Why it's worth quoting at length, though, is that this "thought
collective" addressed really profound challenges and found ways of
reformulating a political project that seemed all but dead when they
started their work. So, while a clever idea is never enough to change
history, without one, it's all the much harder.

It's worth reading the entire interview.

Felix

http://nearfuturesonline.org/return-or-revival-the-ordoliberal-legacy/

WC: Before we discuss the relevance of ordoliberalism in Europe today,
perhaps you could begin by recalling the historical context of its
emergence. Under what conditions did the ordoliberal doctrine come
into being?

TB: My understanding is that neoliberalism in all its variants is a
response to a multifaceted crisis – the crisis of what is now referred
to in the Anglo–American context as “classical liberalism.” I think
that very early on, when the neoliberal movement was in its formative
stages, there was a broad agreement between the narrative produced by
the ordoliberals and that of other early neoliberals. According to
this narrative, sometime in the second half of the nineteenth century
liberalism went astray: its doctrine was either impoverished – reduced
to slogans like laisser-faire – or distorted – leading liberals to
make an alliance with progressive or even social-democratic forces.
Early neoliberals saw both the impoverishment and the distortion of
the liberal doctrine as major problems – especially as they persisted
in the first part of the twentieth century. Thus, neoliberalism
actually arose as a response to the crisis of liberalism, and
especially to the alliance between liberals and progressives.

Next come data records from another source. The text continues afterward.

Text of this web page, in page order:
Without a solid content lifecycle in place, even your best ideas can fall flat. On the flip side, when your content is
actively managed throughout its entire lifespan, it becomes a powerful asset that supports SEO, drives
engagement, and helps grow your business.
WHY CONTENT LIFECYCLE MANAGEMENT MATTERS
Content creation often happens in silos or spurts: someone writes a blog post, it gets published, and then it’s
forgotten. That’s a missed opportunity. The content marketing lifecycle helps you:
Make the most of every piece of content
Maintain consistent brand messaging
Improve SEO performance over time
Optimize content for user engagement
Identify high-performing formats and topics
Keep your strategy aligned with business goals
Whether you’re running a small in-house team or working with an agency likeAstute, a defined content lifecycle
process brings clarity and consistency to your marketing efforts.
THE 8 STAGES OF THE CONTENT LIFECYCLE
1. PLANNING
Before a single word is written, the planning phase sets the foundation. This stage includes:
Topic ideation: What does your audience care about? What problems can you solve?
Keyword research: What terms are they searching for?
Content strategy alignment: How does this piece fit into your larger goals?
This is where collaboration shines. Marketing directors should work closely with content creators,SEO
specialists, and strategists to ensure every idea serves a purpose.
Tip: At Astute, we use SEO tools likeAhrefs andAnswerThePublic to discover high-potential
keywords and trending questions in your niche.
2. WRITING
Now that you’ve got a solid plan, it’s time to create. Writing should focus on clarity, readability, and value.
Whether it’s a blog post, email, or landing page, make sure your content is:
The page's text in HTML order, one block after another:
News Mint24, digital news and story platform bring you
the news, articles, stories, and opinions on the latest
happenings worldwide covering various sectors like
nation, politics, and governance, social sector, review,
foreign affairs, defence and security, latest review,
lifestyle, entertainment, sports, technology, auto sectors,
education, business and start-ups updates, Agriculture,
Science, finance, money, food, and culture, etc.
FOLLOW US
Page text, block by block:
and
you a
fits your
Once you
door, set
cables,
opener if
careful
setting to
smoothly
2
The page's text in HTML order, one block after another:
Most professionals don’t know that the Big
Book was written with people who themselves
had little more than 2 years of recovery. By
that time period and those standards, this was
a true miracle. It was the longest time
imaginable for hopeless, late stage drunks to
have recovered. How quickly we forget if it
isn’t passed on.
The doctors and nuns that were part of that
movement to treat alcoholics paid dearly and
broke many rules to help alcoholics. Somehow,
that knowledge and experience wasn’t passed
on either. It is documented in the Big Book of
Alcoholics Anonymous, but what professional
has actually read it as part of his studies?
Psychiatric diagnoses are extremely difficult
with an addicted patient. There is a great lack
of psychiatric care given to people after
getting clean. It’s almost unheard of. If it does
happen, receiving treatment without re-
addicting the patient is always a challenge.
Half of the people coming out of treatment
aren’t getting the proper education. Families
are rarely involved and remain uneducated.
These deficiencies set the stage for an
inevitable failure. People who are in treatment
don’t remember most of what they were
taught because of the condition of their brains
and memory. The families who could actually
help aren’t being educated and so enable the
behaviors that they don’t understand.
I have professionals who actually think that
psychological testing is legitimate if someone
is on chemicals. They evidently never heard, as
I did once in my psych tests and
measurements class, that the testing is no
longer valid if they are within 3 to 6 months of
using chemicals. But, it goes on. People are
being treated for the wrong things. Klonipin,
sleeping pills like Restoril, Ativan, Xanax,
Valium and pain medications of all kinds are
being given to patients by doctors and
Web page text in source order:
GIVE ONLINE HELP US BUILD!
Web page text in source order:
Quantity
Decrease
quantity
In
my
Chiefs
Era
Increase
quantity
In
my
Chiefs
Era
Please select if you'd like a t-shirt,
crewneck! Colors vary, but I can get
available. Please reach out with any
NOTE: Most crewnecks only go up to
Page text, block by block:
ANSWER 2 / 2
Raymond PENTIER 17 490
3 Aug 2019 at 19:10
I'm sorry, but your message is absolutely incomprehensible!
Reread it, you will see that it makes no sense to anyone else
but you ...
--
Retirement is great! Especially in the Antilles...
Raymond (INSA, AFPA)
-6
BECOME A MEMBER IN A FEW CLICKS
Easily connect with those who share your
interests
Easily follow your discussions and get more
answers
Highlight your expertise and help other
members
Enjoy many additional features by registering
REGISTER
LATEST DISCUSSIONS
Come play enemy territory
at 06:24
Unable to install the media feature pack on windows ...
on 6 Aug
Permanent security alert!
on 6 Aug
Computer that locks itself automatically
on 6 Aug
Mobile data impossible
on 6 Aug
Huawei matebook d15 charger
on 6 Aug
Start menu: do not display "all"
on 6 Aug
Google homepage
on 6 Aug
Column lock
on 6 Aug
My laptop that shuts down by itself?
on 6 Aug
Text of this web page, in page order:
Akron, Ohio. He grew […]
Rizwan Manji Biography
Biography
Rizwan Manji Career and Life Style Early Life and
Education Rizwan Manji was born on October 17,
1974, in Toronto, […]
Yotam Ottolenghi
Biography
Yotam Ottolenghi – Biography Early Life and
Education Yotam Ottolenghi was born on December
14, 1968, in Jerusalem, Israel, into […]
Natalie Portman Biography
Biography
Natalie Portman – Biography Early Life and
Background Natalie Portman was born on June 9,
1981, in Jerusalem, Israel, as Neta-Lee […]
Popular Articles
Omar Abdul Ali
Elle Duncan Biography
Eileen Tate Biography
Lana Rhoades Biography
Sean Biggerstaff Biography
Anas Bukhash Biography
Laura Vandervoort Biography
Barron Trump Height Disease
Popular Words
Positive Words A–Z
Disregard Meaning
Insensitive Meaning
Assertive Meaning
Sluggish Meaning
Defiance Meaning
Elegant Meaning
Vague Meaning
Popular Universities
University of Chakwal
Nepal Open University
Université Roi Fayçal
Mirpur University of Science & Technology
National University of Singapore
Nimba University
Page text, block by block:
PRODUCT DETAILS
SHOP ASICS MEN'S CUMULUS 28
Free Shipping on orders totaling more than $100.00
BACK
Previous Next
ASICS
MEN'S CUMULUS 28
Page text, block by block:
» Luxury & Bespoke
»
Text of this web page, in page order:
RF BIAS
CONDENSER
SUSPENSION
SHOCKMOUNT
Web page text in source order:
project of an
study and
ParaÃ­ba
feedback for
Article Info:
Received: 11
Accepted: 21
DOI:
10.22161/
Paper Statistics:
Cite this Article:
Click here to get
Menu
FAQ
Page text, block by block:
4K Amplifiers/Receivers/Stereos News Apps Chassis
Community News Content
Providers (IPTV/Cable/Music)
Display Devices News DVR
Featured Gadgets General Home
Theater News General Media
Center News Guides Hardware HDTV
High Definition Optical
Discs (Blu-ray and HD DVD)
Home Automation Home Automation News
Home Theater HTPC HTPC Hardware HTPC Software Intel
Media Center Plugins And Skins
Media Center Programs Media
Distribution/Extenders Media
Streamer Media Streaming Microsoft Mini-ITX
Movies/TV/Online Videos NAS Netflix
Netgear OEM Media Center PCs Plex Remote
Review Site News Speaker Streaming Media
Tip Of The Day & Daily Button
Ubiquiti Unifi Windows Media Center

Other factors were involved in the crisis of liberalism: first, there
was WWI, when a bourgeois liberal world collapsed after thriving for
more or less a hundred years – the era that Karl Polanyi describes in
The Great Transformation. After WWI there were of course all kinds of
economic problems, including the Great Depression, which constituted a
major blow to liberal ideas about markets and put their harbingers on
the defensive. At the same time, Keynesianism was on the rise, partly
in response to the Great Depression, while, in the United States,
there was the New Deal – a defining step in the development of the
American welfare state.

Still in the 1920s and 30s, very illiberal forces were also on the
rise, from Soviet Communism to fascism and National Socialism; so,
altogether, the “crisis of liberalism” points to a very complex crisis
syndrome. All of these factors put together – grave internal factors
within liberalism itself as well as important external factors – led
to the formulation of a neo-liberal project, which was not supposed to
be a restoration of classical liberalism, but actually a modernization
of the liberal creed and in that sense really and properly a
neoliberalism.

For the German ordoliberals especially, I think that all of these
factors played an important role. In their particular narrative, what
is of great importance is the failure of classical liberalism to
theorize what a properly functioning market order should be; they thus
took on that theoretical task as their main project. They associated
the failure of both the discourse and the practices of “old”
liberalism with the Weimar Republic, a context which was at once
revealing and traumatic for them, not least with regard to what they
considered to be the deficiencies of pluralist democracies. I think
that, politically speaking – for their political thought – the
collapse of the Weimar Republic was the most important event.